Первоначально было девять томов Свода. В первых трёх описывается «священная» (библейская и древнееврейская) история, падение Трои, история стран Древнего Востока и Македонской державы, Древнего Рима и Византии. Тома с четвёртого по восьмой посвящены русской истории периода 1114–1533 годов; в девятом томе и найденном позднее десятом повествуется об истории Московского государства времени Ивана Грозного (события 1535–1542 и 15531567 годов). Девятый том летописного свода носит название Синодального, поскольку он долгое время принадлежал библиотеке Священного синода. Роскошная рукопись вся испещрена многочисленными правками, вставками и зачёркиваниями.
Перед позднейшими исследованиями сразу встал вопрос: кто осмелился превратить в черновик многолетний труд составителей, редакторов, писцов, художников? Кто заставил их заново переписывать огромнейший том? Каждое исправление, внесённое в текст, было учтено, забракованные рисунки переделаны. Так появился второй вариант 9-го тома Лицевого свода – Царственная книга.
Казалось бы, неведомый редактор должен был удовлетвориться сделанным. Но не тут-то было – в Царственной книге зачёркиваний и дополнений, приписок и поправок оказалось в десять раз больше. К тому же таинственный редактор перечеркнул ряд своих прежних вставок и заменил их. Так появился второй вариант Царственной книги.
Царственная книга – это редчайший и единственный случай в науке, когда оказалось возможным проследить черновую историю древнего памятника. И свершил это молодой учёный Даниил Натанович Альшиц.
Первый вывод, который сделал учёный, говорил о том, что два варианта Царственной книги разделял довольно значительный промежуток времени, в который произошло много событий, изменивших прежний взгляд редактора. Самые пространные приписки, растянувшиеся на несколько листов, были вставлены в тех местах, где рассказывалось о наиболее важных периодах царствования Ивана Грозного.
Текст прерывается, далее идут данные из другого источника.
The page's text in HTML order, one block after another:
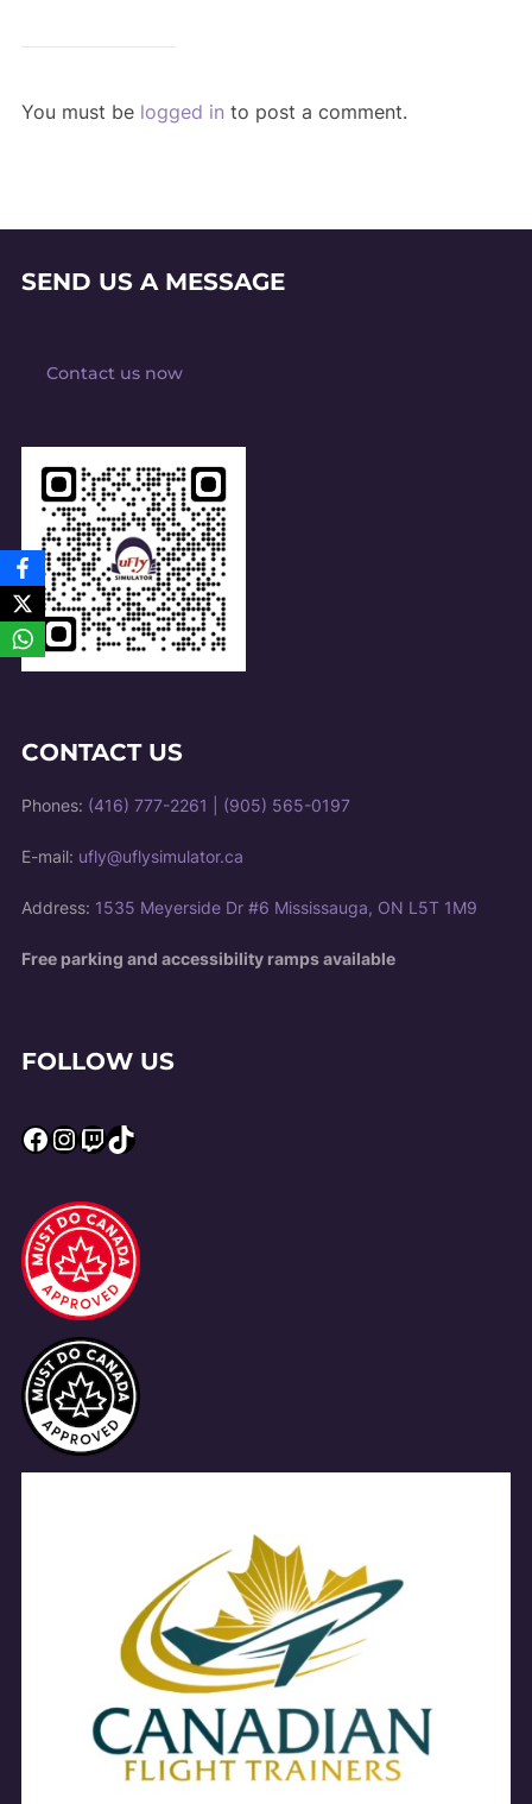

Вставки эти делались не просто очевидцем событий, а весьма влиятельным государственным деятелем, который мог позволить себе «портить» своими замечаниями уже готовую роскошную (с тысячами цветных миниатюр!) рукопись, предназначенную для царя и составленную в одном (!) экземпляре.
Обширные вставки порой обрамляли и текст, и рисунок рукописи, а иногда целый лист безнадёжно портила одна незначительная поправка. Безжалостный редактор заставлял художников переделывать рисунки, делая сердитые замечания: «Здесь государь написан не к делу». И это под портретом Ивана Грозного! В повелительном тоне редактор указывал, как именно надо исправить рисунок: «Тут написат у государя стол без доспехов[27]
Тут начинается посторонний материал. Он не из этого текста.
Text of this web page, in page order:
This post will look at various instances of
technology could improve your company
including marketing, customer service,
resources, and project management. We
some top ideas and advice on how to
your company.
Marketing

, да стол велик» или «Царя писат тут надобет стара». Непонравившееся изображение свадьбы Ивана Грозного он потребовал «росписат на двое – венчание да брак», то есть дать на эту тему две миниатюры.После автора приписок никто уже не прикасался к книге – на полях её обоих вариантов хозяйничала одна рука. И это была рука человека, облечённого неограниченной властью, присвоившего себе право по своему разумению исправлять и перекраивать официальную московскую летопись. Словом, творить историю Руси. Кто же это мог быть?
В поисках ответа на заданный себе вопрос Альшиц составил перечень неоспоримых признаков, которыми, судя по характеру приписок, обладал загадочный редактор. Конечно, он должен был жить и находиться при царском дворе после 1564 года, последнего из описываемых в Царственной книге.
Это было лицо весьма значительное, обладавшее неограниченными полномочиями, и в редактировании Свода ему принадлежало последнее слово. Его политические взгляды – суть взглядов самого царя. Ивану Грозному он исключительно предан. Это человек с большим политическим кругозором.
Он был в курсе всех важных событий, происходивших и в Кремле (при участии царя), и на самых отдалённых окраинах государства. Он очевидец взятия Казани. Он подробно знаком с секретным делом князя Лобанова-Ростовского, намеревавшегося бежать в Литву, и с историей боярского брожения 1553 года, не говоря уже о ряде других, более мелких, дел.
Конечно, всеми этими признаками могло обладать только одно лицо – сам государь Иван Васильевич Грозный. Но от царя не сохранилось ни одной написанной им буквы. Все указы и грамоты его времени составлялись дьяками, Иван Грозный лишь прилагал к ним царственный перстень.
Пришлось искать дополнительные факты, подкреплявшие догадку учёного. Несомненной принадлежностью царю были его письма, обращённые к князю Курбскому. Сравнение описания и трактовки ряда событий в этих посланиях и в Царственной книге бесспорно свидетельствовало об их идентичности. Многие факты, о которых Грозный упоминал в своих письмах (например, переживания детских лет), знал только он, и они были почти дословно воспроизведены в летописи.